Why is big data needed in educational research and assessment? Because we all want students to learn more deeply and deep learning generates big data.

In the context of K-12 science education, engineering design is a complex cognitive process in which students learn and apply science concepts to solve open-ended problems with constraints to meet specified criteria. The complexity, open-endedness, and length of an engineering design process often create a large quantity of learner data that makes learning difficult to discern using traditional assessment methods. Engineering design assessment thus requires big data analytics that can track and analyze student learning trajectories over a significant period of time.
Deep learning generates big data.

This differs from research that does not require sophisticated computation to understand the data. For example, in typical pre/post-tests using multiple-choice assessment, the selection data of individual students are directly used as performance indices -- there is basically no depth in these self-evident data. I call this kind of data usage "data picking" -- analyzing them is just like picking up apples already fallen to the ground (as opposed to data mining that requires some computational efforts).

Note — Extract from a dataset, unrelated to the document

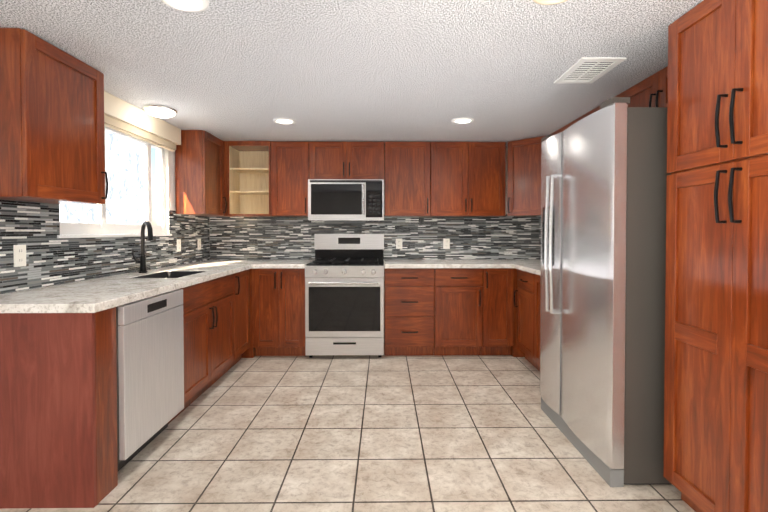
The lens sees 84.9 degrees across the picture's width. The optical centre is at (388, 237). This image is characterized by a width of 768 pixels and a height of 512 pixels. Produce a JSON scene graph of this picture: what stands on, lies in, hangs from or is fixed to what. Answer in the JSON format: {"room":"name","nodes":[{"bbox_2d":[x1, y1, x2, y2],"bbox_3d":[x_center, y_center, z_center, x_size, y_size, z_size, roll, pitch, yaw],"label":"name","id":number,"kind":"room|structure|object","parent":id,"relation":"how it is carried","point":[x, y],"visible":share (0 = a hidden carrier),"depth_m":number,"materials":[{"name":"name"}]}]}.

Process data, on the other hand, contain a lot of details that may be opaque to researchers at first glance. In the raw form, they often appear to be stochastic. But any seasoned teacher can tell you that they are able to judge learning by carefully watching how students solve problems. So here is the challenge: How can computer-based assessment accomplish what experienced teachers (human intelligence plus disciplinary knowledge plus some patience) can do based on observation data? This is the thesis of computational process analytics, an emerging subject that we are spearheading to transform educational research and assessment using computation. Thanks to NSF, we are now able to advance this subject.